▶ [WHAT THE TASK REQUIRES]:
Filter this material down to the lines that hold "particularly", copying each one.

******

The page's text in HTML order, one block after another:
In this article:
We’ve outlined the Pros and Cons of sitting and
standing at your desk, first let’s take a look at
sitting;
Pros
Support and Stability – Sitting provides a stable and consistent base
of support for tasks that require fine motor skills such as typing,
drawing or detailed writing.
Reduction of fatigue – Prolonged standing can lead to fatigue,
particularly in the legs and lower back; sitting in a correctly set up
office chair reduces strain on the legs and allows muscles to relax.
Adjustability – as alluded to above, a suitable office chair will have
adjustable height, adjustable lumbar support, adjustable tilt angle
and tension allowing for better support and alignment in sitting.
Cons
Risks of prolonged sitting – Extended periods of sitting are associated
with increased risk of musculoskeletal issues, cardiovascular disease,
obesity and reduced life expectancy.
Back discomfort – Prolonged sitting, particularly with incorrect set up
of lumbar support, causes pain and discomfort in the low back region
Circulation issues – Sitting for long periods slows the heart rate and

******

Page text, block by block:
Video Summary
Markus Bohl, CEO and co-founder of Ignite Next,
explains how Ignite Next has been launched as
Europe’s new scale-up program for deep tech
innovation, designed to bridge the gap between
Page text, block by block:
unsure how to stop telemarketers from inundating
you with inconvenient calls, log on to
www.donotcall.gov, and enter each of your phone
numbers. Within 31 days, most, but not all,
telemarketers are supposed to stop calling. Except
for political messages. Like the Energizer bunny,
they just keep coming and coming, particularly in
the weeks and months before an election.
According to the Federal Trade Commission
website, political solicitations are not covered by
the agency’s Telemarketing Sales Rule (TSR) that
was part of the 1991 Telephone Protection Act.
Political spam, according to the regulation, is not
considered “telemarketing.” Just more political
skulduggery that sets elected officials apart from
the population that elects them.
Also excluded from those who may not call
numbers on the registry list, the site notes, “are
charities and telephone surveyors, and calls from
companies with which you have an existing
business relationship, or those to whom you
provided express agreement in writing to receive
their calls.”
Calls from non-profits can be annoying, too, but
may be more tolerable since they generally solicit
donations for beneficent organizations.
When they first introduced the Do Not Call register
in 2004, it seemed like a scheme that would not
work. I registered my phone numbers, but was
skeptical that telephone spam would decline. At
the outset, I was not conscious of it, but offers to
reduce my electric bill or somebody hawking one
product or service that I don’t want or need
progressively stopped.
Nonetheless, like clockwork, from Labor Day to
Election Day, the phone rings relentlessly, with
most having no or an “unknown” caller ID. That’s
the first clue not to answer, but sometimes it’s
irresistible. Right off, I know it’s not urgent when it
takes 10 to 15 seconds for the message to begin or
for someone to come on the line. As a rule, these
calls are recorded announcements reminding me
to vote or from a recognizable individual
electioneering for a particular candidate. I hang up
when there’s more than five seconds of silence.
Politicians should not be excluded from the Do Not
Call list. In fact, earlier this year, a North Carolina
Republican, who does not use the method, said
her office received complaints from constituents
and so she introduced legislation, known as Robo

******

▶ [OUTPUT BELOW]:
particularly in the legs and lower back; sitting in a correctly set up
Back discomfort – Prolonged sitting, particularly with incorrect set up
they just keep coming and coming, particularly in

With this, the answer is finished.